> **PROBLEM TO SOLVE**:
In the data below, begin at the line with "Pertandingan LIGA 3" and stop after the line with "Text of this"; output those lines exactly and no pictures.

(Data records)
________________________________________

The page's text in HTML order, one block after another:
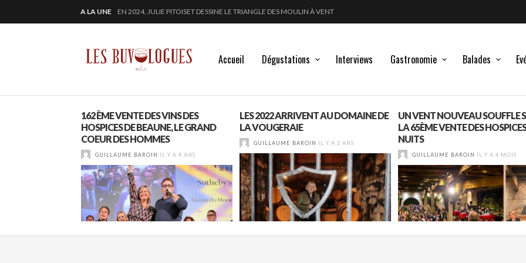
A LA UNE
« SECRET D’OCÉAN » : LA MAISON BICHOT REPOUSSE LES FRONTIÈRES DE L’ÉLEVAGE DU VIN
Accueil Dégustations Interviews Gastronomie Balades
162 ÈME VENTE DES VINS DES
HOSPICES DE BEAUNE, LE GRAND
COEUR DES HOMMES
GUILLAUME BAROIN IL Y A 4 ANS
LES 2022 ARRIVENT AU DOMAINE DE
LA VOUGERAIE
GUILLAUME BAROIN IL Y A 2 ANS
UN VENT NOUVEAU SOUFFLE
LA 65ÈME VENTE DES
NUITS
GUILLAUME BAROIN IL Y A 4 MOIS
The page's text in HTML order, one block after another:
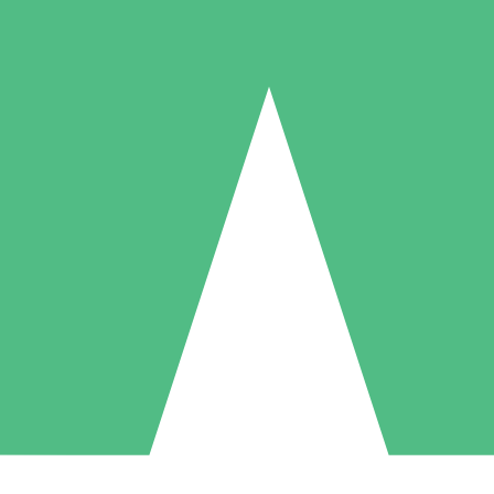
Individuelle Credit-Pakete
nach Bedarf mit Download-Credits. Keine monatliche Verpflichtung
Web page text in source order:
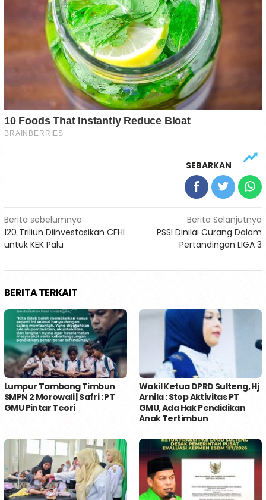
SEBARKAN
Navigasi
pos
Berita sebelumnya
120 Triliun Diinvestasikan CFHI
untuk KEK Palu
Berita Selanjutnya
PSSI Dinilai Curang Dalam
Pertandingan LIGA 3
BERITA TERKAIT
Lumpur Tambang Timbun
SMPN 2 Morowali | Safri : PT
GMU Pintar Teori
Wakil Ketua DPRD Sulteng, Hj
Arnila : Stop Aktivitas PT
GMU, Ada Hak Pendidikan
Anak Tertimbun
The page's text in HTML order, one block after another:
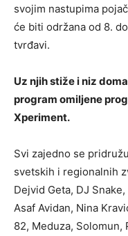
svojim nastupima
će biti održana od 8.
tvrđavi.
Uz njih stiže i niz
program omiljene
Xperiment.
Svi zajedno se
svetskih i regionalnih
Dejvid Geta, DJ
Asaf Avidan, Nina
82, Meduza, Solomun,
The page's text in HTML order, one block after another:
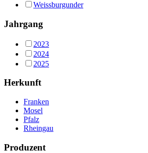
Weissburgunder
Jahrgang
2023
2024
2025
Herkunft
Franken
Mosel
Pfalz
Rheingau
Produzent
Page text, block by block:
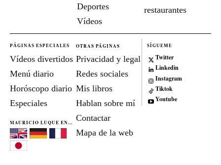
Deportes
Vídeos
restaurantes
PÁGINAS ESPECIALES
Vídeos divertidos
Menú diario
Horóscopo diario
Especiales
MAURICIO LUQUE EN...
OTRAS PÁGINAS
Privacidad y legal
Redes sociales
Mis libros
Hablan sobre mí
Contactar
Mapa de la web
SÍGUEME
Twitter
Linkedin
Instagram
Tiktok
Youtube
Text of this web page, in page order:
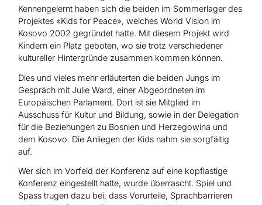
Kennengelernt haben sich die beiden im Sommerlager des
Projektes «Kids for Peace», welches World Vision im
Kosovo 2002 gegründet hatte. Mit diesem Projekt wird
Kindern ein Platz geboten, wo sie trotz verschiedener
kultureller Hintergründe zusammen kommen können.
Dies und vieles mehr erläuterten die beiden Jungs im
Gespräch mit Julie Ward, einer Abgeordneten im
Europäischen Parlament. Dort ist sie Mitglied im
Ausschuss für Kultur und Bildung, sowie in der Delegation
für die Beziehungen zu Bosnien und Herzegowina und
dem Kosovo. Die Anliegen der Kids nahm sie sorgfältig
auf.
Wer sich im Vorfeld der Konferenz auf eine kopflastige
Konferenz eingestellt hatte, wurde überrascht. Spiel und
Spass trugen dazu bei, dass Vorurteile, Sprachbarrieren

________________________________________

> **SOLUTION TO THE PROBLEM**:
Pertandingan LIGA 3
BERITA TERKAIT
Lumpur Tambang Timbun
SMPN 2 Morowali | Safri : PT
GMU Pintar Teori
Wakil Ketua DPRD Sulteng, Hj
Arnila : Stop Aktivitas PT
GMU, Ada Hak Pendidikan
Anak Tertimbun
The page's text in HTML order, one block after another:
svojim nastupima
će biti održana od 8.
tvrđavi.
Uz njih stiže i niz
program omiljene
Xperiment.
Svi zajedno se
svetskih i regionalnih
Dejvid Geta, DJ
Asaf Avidan, Nina
82, Meduza, Solomun,
The page's text in HTML order, one block after another:
Weissburgunder
Jahrgang
2023
2024
2025
Herkunft
Franken
Mosel
Pfalz
Rheingau
Produzent
Page text, block by block:
Deportes
Vídeos
restaurantes
PÁGINAS ESPECIALES
Vídeos divertidos
Menú diario
Horóscopo diario
Especiales
MAURICIO LUQUE EN...
OTRAS PÁGINAS
Privacidad y legal
Redes sociales
Mis libros
Hablan sobre mí
Contactar
Mapa de la web
SÍGUEME
Twitter
Linkedin
Instagram
Tiktok
Youtube
Text of this web page, in page order:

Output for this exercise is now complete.